Breder.org Software and Computer Engineering

Cloud-Assisted Command-Line Text-To-Speech (TTS)

I have previously written about running natural-sounding Text-to-Speech (TTS) models locally on a somewhat powerful -- and power-hungry -- desktop computer.

For my current hardware, aside from that desktop, running these models is not practical. Still, it would be nice to have natural-sounding TTS within a few keystrokes.

Cloud services such as Azure offer a TTS REST API. I found it easy to get started, although I'm not sure if this service is reasonably priced if you are to use this for more users than yourself.

The script is aptly-named tts, and it takes a single argument. For example, you can call it from the command line:

./tts "Hello world!"

The more useful application is copying the text of an article, then calling on the tts script to have the article read aloud in your computer.

Here's the source code:

#!/bin/sh
PLAYER=mpv
AZ_KEY=<generate it from Azure console>
VOICE=en-US-AvaNeural
ENDPOINT=https://brazilsouth.tts.speech.microsoft.com
FORMAT=ogg-48khz-16bit-mono-opus

curl -X POST "$ENDPOINT/cognitiveservices/v1" \
	-H "X-Microsoft-OutputFormat: $FORMAT" \
	-H "Ocp-Apim-Subscription-Key: $AZ_KEY" \
	-H "Content-Type: application/ssml+xml" \
	-d "<speak version='1.0' xml:lang='en-US'><voice xml:lang='en-US' xml:gender='Female' name='$VOICE'>$1</voice></speak>" 2>/dev/null | $PLAYER - >/dev/null 2>/dev/null

This is written in a streaming manner using Unix pipes, which means that as soon as the cloud API starts streaming the audio, the MPV audio player will start reproducing the sound through the speakers, which minimizes latency.
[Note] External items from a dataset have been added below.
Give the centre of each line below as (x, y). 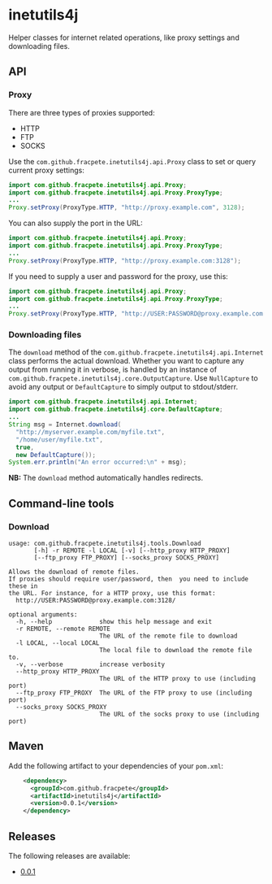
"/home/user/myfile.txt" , (60, 440)
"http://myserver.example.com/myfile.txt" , (90, 432)
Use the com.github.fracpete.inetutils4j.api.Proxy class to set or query (132, 161)
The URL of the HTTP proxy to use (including (177, 678)
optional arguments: (43, 614)
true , (25, 447)
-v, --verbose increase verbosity (90, 664)
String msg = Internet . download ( (65, 425)
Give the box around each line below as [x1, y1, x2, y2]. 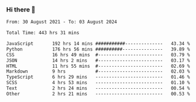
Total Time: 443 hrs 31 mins [6, 30, 80, 36]
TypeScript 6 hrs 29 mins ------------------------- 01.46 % [6, 74, 190, 80]
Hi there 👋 [6, 5, 36, 14]
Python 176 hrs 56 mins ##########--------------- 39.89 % [6, 46, 190, 52]
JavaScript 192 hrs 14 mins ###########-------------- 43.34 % [6, 41, 190, 47]
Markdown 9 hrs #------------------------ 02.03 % [6, 68, 190, 74]
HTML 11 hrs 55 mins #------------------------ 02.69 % [6, 63, 190, 69]
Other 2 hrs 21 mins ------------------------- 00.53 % [6, 91, 190, 97]
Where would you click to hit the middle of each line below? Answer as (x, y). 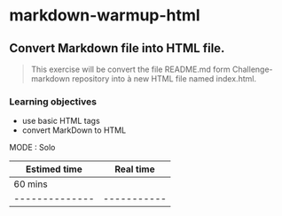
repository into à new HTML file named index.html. (164, 79)
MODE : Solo (32, 148)
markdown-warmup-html (105, 15)
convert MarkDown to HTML (74, 130)
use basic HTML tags (61, 121)
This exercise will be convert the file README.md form (130, 69)
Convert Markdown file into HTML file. (117, 48)
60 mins (31, 184)
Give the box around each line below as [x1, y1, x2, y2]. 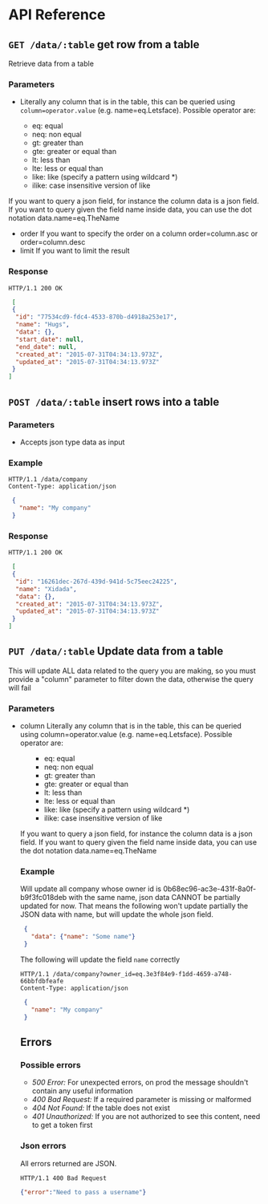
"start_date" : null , [15, 335, 84, 343]
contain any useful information [31, 1086, 133, 1096]
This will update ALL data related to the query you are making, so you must [8, 666, 257, 675]
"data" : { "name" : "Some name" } [30, 933, 136, 941]
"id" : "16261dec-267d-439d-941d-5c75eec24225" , [15, 578, 178, 586]
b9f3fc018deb [19, 893, 67, 902]
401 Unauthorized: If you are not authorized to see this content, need [31, 1112, 261, 1121]
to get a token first [31, 1121, 93, 1130]
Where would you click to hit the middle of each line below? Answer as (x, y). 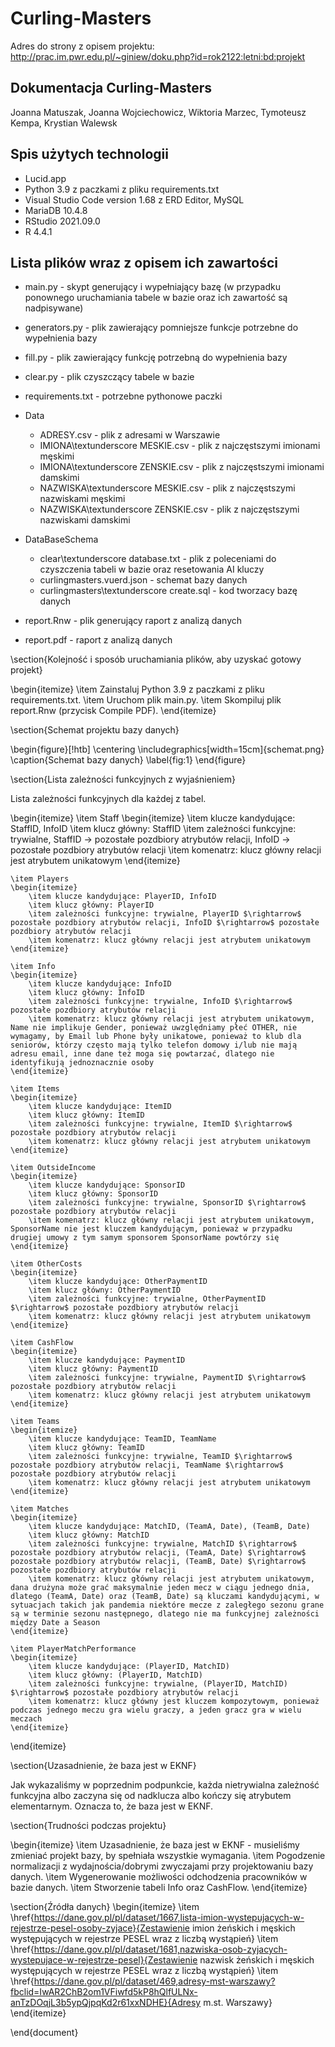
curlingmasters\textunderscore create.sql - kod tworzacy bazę (168, 591)
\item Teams (35, 1422)
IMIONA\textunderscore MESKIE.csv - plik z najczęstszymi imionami (180, 446)
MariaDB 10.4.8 (56, 210)
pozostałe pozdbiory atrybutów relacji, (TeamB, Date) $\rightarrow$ (158, 1562)
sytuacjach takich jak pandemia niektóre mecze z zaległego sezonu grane (167, 1605)
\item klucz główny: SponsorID (93, 1194)
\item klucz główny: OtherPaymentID (105, 1290)

Fine adjustments to the speech can be made by tuning the Speech Synthesis Markup Language (SSML) markup, but I haven't felt the need for doing that yet.

Cooler yet, since this is a REST API, it could also be integrated with a web page -- but check the docs to get a per-request bearer token, instead of leaking your AZ_KEY to a browser client -- so one could use it to, say, allow website visitors to read aloud an article such as this one straight from their browsers.